In that passage, we're told that Miller isn't just a gifted young writer. We're told that she's also been a reader—and that she fosters elderly rescue dogs with names like Butch and Squid.

Perhaps a bit oddly, we're also told, or seem to be told, that Miller "was so shy" when she was a girl that "in an elementary school play about a safari, she played the grass." Weiner seems to present this as a fact, as a fact on a par with the factual statements about Miller's mother and father.

Did Miller actually "play the grass" in a grade school production? We're prepared to assume that she did. That said, a slightly less accepting reviewer might be struck by the way Miller "unflattens herself" with this revelation.

Depending on where you start counting, the claim about that grade school play is the very first claim Miller makes in her book. After a brief Introduction, in which Miller reveals her age, her Chapter 1 starts like this:
MILLER (page 1): I am shy. In elementary school for a play about a safari, everyone else was an animal. I was grass. I've never asked a question in a large lecture hall. You can find me hidden in the corner of any exercise class. I'll apologize if you bump into me. I'll accept every pamphlet you hand out on the street. I've always rolled my shopping cart back to its place of origin. If there's no more half-and-half on the counter at the coffee shop, I'll drink my coffee black. If I sleep over, the blankets will look like they've never been touched.

I've never thrown my own birthday party. I'll put on three sweaters before I ask you to turn on the heat. I'm okay with losing board games. I stuff my coins haphazardly into my purse to avoid holding up the checkout line. When I was little I wanted to grow up and become a mascot, so I'd have the freedom to dance without being seen.
There follows a third paragraph which seems intended to demonstrate how shy—or perhaps, how thoughtful and understanding—Miller is.

"My whole life I've counted in tigers," she writes at the end of this third paragraph. She is now on the second page of her thoroughly written new book.

Is Miller so shy that she played the grass in a grade school production? For ourselves, it's hard to know how to react to the several claims lodged within that statement.

For her own part, Weiner accepts this declaration on face. She seems to say that it's merely one part of the way Miller "unflattens herself" in her book.

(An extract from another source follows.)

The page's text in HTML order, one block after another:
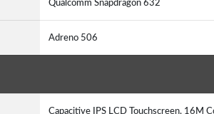
Qualcomm Snapdragon 632
Adreno 506
Capacitive IPS LCD Touchscreen, 16M

That said, Miller never exactly explains why she starts her book with a page-long rumination about how shy she is. A more searching reviewer might notice that this opening passage defines Miller, not simply as shy, but also as the most accommodating person who ever appeared on the earth:

She hurries away from the checkout line with her purse all a mess, then puts her shopping cart where it belongs. That's how "shy" she is, based on her own self-description!

Miller does strike us as a gifted young writer, and writers gotta write. That said, she starts her book, not merely by unflattening herself, but also by presenting herself in a rather peculiar light.

She won't ask you to turn on the heat, nor will she tell the barista that there's no half-and-half! This is a rather peculiar self-portrait, but Weiner is willing to plow right ahead. She repeats its first presentation as established fact and sees no reason to wonder about the way Miller "unflattens" herself.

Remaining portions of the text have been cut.